Radial Road 4 (R-4), informally known as the R-4 Road, is a network of roads and bridges that all together form the fourth arterial road of Metro Manila in the Philippines. Spanning some , it connects the cities and municipalities of Makati, Manila, Pasig, Pateros, Taguig, and Taytay in Metro Manila and Rizal.

Route description

Pasig Line Street 
R-4 begins as Pasig Line Street in San Andres district from the intersection with Pedro Gil Street to where it connects to Kalayaan Avenue at the city's border with Makati. This segment of R-4 is named for the old Manila Electric Railway line destroyed and abandoned after World War II which connected Manila with San Joaquin, Pasig.

Kalayaan Avenue 

The segment of R-4 in Makati is known as Kalayaan Avenue.

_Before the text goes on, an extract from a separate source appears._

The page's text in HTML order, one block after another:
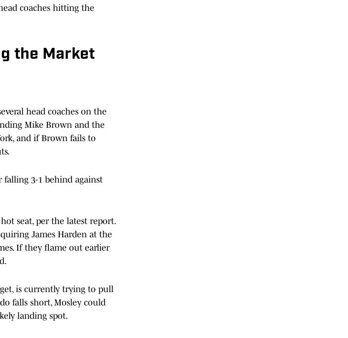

It follows the former Pasig Line of the Manila Electric Railway from Tejeros at the intersection with Zobel Roxas Street to East Rembo at the intersection with J.P. Rizal Avenue Extension. A portion of this segment of R-4 is non-contiguous as part of the former railroad has been converted into a residential street within the gated community of Bel-Air Village. East of Epifanio de los Santos Avenue (C-4), it forms the northern boundary of Bonifacio Global City and continues east towards Makati's border with Pasig near the Napindan Hydraulic Control Structure.

M. Concepcion Avenue 
Between the Buting Bridge over the Taguig River, which serves as the Makati-Pasig boundary, to R. Jabson Street in San Joaquin, R-4 is known as M. Concepcion Avenue. It passes through the San Guillermo Parish Church in Buting and Manggahan Shrine just north of the municipality of Pateros before merging with Elisco Road past the R. Jabson-A. Luna Street junction.

Elisco Road 
R-4 is known as Elisco Road in the rest of the Pasig barangays of San Joaquin and Kalawaan. This road turns south upon arriving in Kalawaan and ends at the Taguig–Pateros boundary. It is unknown where R-4 would connect to Pinagbuhatan east of the Pasig River to continue its eastward journey to Taytay in Rizal.

Highway 2000 
R-4 picks up east of the Manggahan Floodway in Taytay and continues as Highway 2000 towards the Taytay poblacion of Dolores at the intersection with Taytay Diversion Road and Manila East Road (R-5). It is unknown if R-4 would follow the route of R-5 along Taytay Diversion Road or if R-4 would follow a different alignment or build a new road segment.